**Excerpted data:**

=====

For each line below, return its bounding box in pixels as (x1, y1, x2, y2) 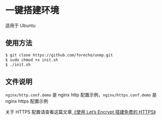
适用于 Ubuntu (5, 22, 36, 28)
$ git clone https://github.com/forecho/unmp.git (5, 52, 113, 57)
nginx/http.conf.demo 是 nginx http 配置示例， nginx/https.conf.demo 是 (5, 92, 157, 98)
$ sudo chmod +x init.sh (5, 57, 58, 63)
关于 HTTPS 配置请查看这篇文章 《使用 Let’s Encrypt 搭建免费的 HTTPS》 (5, 109, 156, 115)
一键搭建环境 (5, 5, 60, 16)
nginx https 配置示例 (5, 98, 49, 104)
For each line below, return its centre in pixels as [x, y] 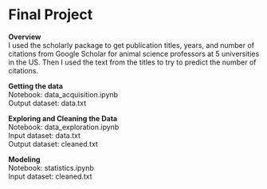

=====

**Problem to solve:** Put each line of the listing above into the copy exactly, dropping the pictures.

**Your response:**
For each line below, return its bounding box in pixels as (x1, y1, x2, y2) 
适用于 Ubuntu (5, 22, 36, 28)
$ git clone https://github.com/forecho/unmp.git (5, 52, 113, 57)
nginx/http.conf.demo 是 nginx http 配置示例， nginx/https.conf.demo 是 (5, 92, 157, 98)
$ sudo chmod +x init.sh (5, 57, 58, 63)
关于 HTTPS 配置请查看这篇文章 《使用 Let’s Encrypt 搭建免费的 HTTPS》 (5, 109, 156, 115)
一键搭建环境 (5, 5, 60, 16)
nginx https 配置示例 (5, 98, 49, 104)
For each line below, return its centre in pixels as [x, y] 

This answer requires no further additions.